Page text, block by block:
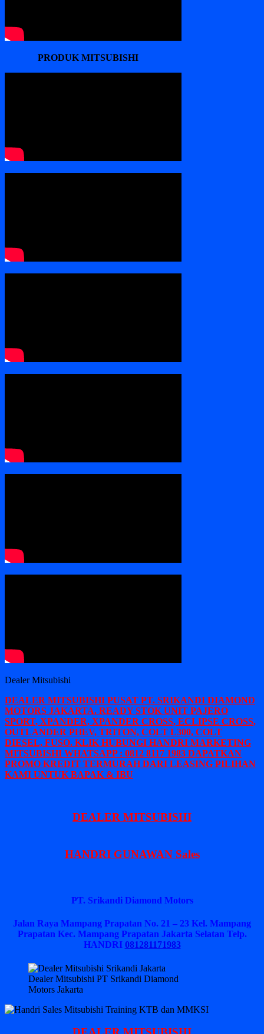
PRODUK MITSUBISHI
Dealer Mitsubishi
DEALER MITSUBISHI PUSAT PT. SRIKANDI DIAMOND
MOTORS JAKARTA. READY STOK UNIT PAJERO
SPORT, XPANDER, XPANDER CROSS, ECLIPSE CROSS,
OUTLANDER PHEV, TRITON, COLT L300, COLT
DIESEL, FUSO. KLIK HUBUNGI HANDRI MARKETING
MITSUBISHI WHATSAPP : 0812 8117 1983 DAPATKAN
PROMO KREDIT TERMURAH DARI LEASING PILIHAN
KAMI UNTUK BAPAK & IBU
DEALER MITSUBISHI
HANDRI GUNAWAN Sales
PT. Srikandi Diamond Motors
Jalan Raya Mampang Prapatan No. 21 – 23 Kel. Mampang
Prapatan Kec. Mampang Prapatan Jakarta Selatan Telp.
HANDRI 081281171983
Dealer Mitsubishi PT Srikandi Diamond
Motors Jakarta

____________________

Task to carry out »
Please say how many lines in the records above contain the word "Prapatan", giving the number alone.

Completed exercise »
2